%%

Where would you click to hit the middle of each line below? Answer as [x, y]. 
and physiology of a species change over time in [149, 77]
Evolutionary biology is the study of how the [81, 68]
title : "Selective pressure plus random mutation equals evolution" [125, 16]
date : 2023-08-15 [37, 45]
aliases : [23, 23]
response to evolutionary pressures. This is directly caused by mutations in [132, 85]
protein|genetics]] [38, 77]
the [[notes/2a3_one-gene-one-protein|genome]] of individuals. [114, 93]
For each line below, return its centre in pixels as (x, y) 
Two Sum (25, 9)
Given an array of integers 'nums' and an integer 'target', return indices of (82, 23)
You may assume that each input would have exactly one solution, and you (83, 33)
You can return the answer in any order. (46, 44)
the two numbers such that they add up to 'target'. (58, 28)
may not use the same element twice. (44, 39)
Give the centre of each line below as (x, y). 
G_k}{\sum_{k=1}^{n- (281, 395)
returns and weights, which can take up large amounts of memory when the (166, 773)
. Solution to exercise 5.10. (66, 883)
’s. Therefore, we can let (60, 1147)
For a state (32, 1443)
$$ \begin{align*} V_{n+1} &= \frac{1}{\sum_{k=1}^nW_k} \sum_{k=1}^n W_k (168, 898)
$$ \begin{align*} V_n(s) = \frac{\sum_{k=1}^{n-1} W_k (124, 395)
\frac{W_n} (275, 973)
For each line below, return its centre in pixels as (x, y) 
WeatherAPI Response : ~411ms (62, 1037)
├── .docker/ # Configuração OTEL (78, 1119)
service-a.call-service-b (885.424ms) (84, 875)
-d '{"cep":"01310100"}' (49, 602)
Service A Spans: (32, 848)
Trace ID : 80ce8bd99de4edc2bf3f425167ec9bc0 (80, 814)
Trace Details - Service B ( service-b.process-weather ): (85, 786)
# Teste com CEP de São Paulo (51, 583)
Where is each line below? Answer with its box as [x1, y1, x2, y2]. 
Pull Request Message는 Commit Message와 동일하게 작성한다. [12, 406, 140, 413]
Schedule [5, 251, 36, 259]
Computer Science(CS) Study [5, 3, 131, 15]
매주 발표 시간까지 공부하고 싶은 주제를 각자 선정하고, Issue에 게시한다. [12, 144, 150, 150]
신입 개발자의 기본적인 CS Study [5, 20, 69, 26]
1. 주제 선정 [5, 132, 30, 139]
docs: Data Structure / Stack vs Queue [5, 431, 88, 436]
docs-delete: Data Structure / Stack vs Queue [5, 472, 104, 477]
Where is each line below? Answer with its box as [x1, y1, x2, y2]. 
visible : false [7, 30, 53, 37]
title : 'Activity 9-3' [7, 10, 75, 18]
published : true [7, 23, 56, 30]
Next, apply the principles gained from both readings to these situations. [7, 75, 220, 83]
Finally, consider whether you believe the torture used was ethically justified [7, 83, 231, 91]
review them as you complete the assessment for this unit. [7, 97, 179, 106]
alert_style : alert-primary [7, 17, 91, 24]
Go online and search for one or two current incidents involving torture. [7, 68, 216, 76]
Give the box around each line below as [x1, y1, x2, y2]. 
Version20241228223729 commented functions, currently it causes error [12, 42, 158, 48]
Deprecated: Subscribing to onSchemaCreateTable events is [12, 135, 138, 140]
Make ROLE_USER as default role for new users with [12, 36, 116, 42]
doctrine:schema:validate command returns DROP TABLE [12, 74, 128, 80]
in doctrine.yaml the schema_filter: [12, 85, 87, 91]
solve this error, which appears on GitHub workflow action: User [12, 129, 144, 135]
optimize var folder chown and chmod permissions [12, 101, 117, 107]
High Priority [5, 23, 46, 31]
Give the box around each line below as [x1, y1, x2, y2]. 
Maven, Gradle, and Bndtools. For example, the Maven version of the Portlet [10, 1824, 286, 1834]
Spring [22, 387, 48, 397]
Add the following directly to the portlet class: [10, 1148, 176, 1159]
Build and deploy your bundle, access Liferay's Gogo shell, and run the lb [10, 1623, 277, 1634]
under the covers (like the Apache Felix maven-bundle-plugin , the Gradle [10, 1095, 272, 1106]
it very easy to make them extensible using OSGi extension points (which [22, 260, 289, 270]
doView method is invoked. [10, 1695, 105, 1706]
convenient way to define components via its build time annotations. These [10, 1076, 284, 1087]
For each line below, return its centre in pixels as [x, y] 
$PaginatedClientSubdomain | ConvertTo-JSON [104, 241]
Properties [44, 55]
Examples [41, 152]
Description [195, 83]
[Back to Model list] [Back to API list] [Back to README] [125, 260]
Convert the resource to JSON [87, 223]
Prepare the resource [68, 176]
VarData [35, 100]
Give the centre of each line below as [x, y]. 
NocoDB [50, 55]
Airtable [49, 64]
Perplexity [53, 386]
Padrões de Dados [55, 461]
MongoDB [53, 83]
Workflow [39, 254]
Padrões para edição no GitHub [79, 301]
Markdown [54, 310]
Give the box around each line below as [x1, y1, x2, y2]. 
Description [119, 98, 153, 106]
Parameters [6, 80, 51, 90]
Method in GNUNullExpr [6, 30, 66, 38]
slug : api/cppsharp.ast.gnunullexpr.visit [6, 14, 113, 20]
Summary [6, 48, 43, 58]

%%
%%

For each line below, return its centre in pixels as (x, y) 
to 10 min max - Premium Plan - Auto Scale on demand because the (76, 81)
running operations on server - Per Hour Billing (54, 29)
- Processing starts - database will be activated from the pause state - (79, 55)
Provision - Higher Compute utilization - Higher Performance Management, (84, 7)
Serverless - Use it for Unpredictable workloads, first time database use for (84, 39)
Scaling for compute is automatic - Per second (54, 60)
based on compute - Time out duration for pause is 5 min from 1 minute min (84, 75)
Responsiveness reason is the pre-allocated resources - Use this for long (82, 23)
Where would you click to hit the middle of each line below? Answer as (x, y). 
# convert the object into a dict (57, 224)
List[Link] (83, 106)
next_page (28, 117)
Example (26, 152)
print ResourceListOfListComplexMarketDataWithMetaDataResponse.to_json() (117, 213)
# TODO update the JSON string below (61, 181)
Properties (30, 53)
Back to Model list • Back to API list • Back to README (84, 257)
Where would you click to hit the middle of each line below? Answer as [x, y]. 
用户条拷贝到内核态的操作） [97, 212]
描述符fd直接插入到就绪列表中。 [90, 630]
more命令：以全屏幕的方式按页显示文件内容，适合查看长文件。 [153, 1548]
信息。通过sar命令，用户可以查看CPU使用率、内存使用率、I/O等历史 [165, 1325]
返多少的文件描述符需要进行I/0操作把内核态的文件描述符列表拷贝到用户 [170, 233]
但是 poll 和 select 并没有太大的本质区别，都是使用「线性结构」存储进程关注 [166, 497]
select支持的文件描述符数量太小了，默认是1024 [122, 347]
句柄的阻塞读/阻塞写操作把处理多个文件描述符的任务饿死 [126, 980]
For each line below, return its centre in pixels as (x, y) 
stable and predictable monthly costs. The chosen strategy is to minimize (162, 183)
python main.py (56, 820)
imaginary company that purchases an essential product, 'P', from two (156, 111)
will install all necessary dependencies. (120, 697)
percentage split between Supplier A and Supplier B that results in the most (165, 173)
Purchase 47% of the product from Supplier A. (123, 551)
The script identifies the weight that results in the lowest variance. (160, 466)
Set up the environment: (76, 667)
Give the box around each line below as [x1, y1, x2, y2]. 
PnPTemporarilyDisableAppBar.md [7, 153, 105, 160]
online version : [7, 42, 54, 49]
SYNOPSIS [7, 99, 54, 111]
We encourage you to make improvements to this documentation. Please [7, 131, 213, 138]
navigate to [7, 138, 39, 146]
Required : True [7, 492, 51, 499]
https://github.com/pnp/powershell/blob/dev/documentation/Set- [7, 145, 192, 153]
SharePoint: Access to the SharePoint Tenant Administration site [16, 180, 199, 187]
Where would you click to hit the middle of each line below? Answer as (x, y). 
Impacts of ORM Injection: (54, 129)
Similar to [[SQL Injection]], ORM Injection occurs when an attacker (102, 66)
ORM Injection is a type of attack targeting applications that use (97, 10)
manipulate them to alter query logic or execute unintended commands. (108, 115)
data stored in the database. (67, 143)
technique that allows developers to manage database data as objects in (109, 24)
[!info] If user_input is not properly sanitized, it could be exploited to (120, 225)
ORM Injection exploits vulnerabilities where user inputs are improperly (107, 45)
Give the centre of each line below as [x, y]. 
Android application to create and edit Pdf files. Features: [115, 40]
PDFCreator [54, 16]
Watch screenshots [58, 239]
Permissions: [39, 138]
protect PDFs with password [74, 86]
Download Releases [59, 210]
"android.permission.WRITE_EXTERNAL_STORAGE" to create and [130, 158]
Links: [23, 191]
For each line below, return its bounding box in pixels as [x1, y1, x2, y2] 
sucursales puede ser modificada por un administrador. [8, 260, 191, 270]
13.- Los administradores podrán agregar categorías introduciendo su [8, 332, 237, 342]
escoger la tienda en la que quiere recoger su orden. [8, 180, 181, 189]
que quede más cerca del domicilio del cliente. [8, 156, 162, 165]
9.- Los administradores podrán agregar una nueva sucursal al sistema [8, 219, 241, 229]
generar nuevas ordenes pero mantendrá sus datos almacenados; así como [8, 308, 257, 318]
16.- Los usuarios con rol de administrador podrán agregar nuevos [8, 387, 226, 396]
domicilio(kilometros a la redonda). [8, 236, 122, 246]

%%
%%

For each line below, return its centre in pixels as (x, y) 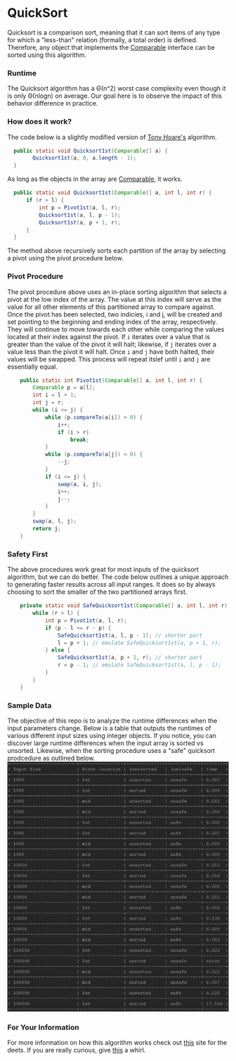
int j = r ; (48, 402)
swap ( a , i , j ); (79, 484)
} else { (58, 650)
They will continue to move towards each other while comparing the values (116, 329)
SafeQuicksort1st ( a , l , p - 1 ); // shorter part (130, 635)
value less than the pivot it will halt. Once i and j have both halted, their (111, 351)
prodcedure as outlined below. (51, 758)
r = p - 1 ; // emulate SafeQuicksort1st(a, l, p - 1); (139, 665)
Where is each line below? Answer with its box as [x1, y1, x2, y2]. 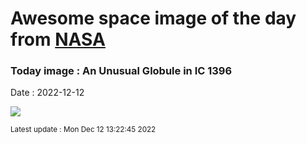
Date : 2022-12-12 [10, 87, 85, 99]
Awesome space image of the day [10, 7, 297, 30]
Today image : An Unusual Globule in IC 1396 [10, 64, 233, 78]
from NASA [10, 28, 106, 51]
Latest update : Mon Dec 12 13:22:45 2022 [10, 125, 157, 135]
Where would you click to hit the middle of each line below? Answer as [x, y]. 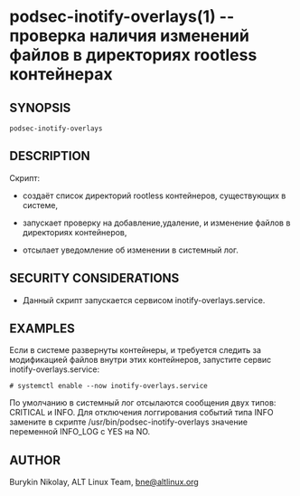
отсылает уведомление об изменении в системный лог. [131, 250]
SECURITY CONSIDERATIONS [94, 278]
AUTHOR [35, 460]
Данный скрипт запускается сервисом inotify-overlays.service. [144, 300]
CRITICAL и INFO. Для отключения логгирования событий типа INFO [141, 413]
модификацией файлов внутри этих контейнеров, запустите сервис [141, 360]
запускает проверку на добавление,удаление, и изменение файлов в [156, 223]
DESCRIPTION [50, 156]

%%

*ACTION ITEM*. Among the records above, only the lines between the line holding "модификацией файлов внутри" and the line holding "DESCRIPTION [50, 156]", inclusive, are to be output, exactly as written.

*WRITTEN ANSWER*.
модификацией файлов внутри этих контейнеров, запустите сервис [141, 360]
запускает проверку на добавление,удаление, и изменение файлов в [156, 223]
DESCRIPTION [50, 156]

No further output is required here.